*WHAT THE EXERCISE ASKS*
The answer is to be all of the data below, reproduced exactly.

== DATASET

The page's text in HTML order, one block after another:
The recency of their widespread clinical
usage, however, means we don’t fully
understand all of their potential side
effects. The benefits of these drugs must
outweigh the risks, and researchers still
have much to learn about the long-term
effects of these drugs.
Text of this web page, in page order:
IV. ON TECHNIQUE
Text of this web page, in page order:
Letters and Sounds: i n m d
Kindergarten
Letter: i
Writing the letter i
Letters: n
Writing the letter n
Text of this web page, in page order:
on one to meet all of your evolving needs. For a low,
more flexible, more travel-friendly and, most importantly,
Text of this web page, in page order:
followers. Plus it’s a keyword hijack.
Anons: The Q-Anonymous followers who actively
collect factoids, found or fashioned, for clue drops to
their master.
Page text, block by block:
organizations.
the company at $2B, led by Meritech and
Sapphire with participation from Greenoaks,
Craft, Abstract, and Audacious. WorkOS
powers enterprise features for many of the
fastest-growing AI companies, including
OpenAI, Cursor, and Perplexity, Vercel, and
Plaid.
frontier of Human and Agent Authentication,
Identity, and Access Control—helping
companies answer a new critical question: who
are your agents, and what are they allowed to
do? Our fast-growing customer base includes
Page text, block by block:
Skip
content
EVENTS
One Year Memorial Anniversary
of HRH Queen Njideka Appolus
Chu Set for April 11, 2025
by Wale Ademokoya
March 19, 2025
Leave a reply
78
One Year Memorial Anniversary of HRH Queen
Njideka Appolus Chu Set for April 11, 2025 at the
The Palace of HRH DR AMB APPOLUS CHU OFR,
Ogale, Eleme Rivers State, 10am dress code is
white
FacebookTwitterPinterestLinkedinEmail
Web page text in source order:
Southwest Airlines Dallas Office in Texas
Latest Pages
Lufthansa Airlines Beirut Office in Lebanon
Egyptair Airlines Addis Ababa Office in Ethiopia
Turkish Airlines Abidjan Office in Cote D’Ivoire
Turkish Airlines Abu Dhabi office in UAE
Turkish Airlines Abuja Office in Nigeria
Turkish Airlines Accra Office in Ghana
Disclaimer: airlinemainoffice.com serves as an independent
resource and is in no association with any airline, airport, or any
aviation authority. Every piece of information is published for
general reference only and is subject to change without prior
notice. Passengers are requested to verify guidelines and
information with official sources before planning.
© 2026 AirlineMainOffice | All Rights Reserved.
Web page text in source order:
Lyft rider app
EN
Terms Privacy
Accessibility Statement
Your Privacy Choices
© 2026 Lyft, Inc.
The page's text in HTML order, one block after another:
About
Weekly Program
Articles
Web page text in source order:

====

*SOLUTION TO THIS PROBLEM*
The page's text in HTML order, one block after another:
The recency of their widespread clinical
usage, however, means we don’t fully
understand all of their potential side
effects. The benefits of these drugs must
outweigh the risks, and researchers still
have much to learn about the long-term
effects of these drugs.
Text of this web page, in page order:
IV. ON TECHNIQUE
Text of this web page, in page order:
Letters and Sounds: i n m d
Kindergarten
Letter: i
Writing the letter i
Letters: n
Writing the letter n
Text of this web page, in page order:
on one to meet all of your evolving needs. For a low,
more flexible, more travel-friendly and, most importantly,
Text of this web page, in page order:
followers. Plus it’s a keyword hijack.
Anons: The Q-Anonymous followers who actively
collect factoids, found or fashioned, for clue drops to
their master.
Page text, block by block:
organizations.
the company at $2B, led by Meritech and
Sapphire with participation from Greenoaks,
Craft, Abstract, and Audacious. WorkOS
powers enterprise features for many of the
fastest-growing AI companies, including
OpenAI, Cursor, and Perplexity, Vercel, and
Plaid.
frontier of Human and Agent Authentication,
Identity, and Access Control—helping
companies answer a new critical question: who
are your agents, and what are they allowed to
do? Our fast-growing customer base includes
Page text, block by block:
Skip
content
EVENTS
One Year Memorial Anniversary
of HRH Queen Njideka Appolus
Chu Set for April 11, 2025
by Wale Ademokoya
March 19, 2025
Leave a reply
78
One Year Memorial Anniversary of HRH Queen
Njideka Appolus Chu Set for April 11, 2025 at the
The Palace of HRH DR AMB APPOLUS CHU OFR,
Ogale, Eleme Rivers State, 10am dress code is
white
FacebookTwitterPinterestLinkedinEmail
Web page text in source order:
Southwest Airlines Dallas Office in Texas
Latest Pages
Lufthansa Airlines Beirut Office in Lebanon
Egyptair Airlines Addis Ababa Office in Ethiopia
Turkish Airlines Abidjan Office in Cote D’Ivoire
Turkish Airlines Abu Dhabi office in UAE
Turkish Airlines Abuja Office in Nigeria
Turkish Airlines Accra Office in Ghana
Disclaimer: airlinemainoffice.com serves as an independent
resource and is in no association with any airline, airport, or any
aviation authority. Every piece of information is published for
general reference only and is subject to change without prior
notice. Passengers are requested to verify guidelines and
information with official sources before planning.
© 2026 AirlineMainOffice | All Rights Reserved.
Web page text in source order:
Lyft rider app
EN
Terms Privacy
Accessibility Statement
Your Privacy Choices
© 2026 Lyft, Inc.
The page's text in HTML order, one block after another:
About
Weekly Program
Articles
Web page text in source order:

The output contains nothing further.